## PROBLEM REQUIREMENTS
Every line holding the string "Hollywood" is to be copied from the entries below.
DATA SUPPLIED START
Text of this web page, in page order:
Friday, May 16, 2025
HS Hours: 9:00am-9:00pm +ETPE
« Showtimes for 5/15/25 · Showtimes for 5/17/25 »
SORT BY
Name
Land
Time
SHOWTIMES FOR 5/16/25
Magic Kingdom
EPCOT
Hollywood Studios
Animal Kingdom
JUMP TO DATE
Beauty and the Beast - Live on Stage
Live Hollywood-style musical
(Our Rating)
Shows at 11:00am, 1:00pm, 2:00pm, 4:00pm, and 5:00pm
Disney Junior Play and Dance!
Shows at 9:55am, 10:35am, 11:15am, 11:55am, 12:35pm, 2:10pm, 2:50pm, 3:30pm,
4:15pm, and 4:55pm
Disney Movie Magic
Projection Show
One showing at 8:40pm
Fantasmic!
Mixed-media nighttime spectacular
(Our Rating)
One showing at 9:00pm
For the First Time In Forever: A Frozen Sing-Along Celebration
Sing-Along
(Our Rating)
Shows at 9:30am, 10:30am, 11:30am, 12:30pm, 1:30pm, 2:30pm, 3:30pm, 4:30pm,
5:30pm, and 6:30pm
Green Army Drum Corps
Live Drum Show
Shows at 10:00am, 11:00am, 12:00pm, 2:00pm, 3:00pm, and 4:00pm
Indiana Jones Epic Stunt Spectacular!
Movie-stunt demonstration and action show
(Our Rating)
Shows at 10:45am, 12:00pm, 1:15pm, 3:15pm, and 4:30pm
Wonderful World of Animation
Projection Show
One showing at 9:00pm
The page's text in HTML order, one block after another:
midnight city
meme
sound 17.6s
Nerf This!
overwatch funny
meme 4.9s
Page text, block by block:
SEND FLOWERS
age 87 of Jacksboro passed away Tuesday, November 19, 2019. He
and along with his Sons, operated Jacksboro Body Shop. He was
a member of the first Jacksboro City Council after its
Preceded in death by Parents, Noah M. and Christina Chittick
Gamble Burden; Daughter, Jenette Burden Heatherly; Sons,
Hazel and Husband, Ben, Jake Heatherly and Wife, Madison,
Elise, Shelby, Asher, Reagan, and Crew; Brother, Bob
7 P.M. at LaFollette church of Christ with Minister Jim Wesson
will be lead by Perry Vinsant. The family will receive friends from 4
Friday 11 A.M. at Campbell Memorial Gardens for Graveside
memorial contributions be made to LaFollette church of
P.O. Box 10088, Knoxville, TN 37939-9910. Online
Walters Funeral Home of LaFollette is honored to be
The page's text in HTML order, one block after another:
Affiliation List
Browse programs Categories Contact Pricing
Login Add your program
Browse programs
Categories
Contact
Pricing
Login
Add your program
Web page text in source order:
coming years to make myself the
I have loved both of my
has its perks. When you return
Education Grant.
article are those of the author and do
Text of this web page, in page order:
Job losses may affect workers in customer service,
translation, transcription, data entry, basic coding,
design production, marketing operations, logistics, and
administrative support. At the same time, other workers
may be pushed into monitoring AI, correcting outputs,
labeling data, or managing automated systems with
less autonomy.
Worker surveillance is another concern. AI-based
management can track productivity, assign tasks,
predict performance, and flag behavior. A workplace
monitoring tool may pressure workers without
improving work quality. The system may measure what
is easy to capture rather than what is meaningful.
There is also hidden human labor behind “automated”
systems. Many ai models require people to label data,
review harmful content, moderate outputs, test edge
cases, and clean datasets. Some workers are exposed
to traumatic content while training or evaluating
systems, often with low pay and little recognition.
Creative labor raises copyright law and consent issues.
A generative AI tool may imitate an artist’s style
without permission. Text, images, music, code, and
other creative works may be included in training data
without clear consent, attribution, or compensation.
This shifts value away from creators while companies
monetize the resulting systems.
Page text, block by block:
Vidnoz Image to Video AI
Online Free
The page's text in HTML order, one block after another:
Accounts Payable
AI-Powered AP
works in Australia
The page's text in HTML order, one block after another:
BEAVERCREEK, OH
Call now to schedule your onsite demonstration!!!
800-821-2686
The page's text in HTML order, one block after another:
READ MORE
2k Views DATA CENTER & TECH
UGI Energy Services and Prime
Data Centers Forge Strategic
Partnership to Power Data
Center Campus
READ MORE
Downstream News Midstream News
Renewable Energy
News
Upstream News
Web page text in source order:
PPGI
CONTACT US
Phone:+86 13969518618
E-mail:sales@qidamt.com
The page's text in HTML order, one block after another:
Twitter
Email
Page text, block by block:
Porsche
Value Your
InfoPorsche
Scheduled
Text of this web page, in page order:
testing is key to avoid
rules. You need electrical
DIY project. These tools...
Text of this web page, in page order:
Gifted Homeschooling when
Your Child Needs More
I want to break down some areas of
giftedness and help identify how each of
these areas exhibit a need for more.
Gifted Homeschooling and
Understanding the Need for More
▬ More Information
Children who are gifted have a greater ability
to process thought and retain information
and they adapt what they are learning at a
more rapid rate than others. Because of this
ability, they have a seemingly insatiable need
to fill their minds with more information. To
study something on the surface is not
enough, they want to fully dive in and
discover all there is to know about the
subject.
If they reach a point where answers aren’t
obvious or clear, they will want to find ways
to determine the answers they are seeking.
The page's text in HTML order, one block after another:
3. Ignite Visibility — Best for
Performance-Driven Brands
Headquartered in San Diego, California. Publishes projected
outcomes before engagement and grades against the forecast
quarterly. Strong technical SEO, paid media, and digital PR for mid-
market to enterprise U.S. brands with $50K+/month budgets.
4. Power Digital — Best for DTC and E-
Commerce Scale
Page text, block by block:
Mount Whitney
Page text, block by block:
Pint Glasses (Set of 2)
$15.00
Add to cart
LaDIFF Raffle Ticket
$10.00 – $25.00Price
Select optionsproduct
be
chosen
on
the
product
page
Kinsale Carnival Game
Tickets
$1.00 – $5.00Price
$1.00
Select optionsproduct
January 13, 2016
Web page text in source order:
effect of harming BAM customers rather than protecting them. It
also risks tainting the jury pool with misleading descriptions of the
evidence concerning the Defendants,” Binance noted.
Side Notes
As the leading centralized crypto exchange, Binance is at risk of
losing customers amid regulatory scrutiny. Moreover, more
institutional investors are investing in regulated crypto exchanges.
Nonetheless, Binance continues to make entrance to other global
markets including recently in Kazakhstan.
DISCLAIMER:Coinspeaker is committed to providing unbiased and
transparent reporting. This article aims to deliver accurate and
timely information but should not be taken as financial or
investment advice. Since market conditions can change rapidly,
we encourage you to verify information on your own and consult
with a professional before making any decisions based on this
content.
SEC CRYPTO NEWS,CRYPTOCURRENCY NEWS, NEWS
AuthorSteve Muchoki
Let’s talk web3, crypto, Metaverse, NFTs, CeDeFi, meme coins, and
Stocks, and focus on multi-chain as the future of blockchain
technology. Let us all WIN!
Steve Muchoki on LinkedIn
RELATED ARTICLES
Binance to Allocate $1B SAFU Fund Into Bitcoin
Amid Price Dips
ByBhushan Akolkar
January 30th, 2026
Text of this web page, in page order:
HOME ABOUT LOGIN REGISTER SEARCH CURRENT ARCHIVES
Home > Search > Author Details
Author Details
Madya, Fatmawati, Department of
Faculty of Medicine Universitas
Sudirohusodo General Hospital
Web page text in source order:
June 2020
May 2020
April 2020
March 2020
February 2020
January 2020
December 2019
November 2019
DATA SUPPLIED END
## REPLY
Hollywood Studios
Live Hollywood-style musical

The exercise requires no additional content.